RDC: « Je dépose plainte à la mémoire de mon époux: Pascal Kabungulu »

26.05.2016 ( Modifié le : 01.03.2017 )

Introduction

Déborah Kitumaini Kasiba est la veuve d’un éminent défenseur des droits humains, assassiné en République démocratique du Congo (RDC), il y a 10 ans. Elle a tout perdu : son mari, ses biens, son pays. Depuis, elle vit au Canada avec ses six enfants. Si elle n’a pas toujours eu la vie facile, Déborah n’en laisse rien paraître. Âgée de 56 ans, elle déborde de vivacité et de courage.

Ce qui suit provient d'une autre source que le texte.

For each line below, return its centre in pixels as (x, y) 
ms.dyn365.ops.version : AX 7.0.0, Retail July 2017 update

Dix ans après la mort de Pascal Kabungulu, et après des années de procédures judiciaires infructueuses en RDC, la famille a décidé de déposer plainte auprès des Nations unies, avec le soutien de deux ONG : Le Centre Canadien pour la Justice Internationale et TRIAL. Avant de déposer sa plainte, elle nous a confié son histoire.

« Un homme courageux, fier, drôle et tendre »

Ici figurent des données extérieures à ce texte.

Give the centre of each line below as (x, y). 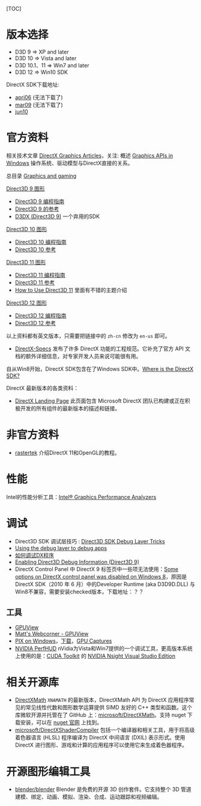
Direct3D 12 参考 (35, 323)
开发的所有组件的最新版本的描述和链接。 (70, 408)
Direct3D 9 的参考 (37, 209)
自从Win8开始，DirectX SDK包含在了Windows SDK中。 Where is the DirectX (100, 368)
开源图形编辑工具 (49, 771)
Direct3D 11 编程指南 (40, 275)
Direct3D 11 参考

Déborah, pourriez-vous nous dire qui était Pascal Kabungulu ?

Mon mari, Pascal Kabungulu, était journaliste et Secrétaire exécutif au sein de l’ONG congolaise Héritiers de la Justice, qui lutte en faveur des droits humains et pour la promotion de la paix dans la région du Sud-Kivu. Pascal était un homme engagé qui, dans le cadre de son travail, a dénoncé beaucoup d’abus et de crimes commis en RDC.

En juillet 2005, il a été assassiné, sous mes yeux et ceux de mes enfants. Nous avons toutes les raisons de croire que ceux qui l’ont assassiné voulaient le faire taire.

Pascal était un époux et un père exceptionnel. Il a été l’Amour de ma vie. C’était un homme courageux, fier, drôle et tendre aussi, qui s’est montré capable d’un amour et d’une générosité sans limite pour les siens. Cela fait dix ans qu’il nous a quitté et il n’y a pas un jour qui passe sans que nous ne pensions à lui !

Selon vous, pourquoi fallait-il faire taire votre mari ?

Pascal avait dénoncé plusieurs affaires dans lesquelles trempaient des dirigeants de la région de Mwenga, au Sud Kivu… des magouilles, notamment en lien avec les mines d’or. Héritiers de la Justice avait réunit de nombreux témoignages sur ces affaires.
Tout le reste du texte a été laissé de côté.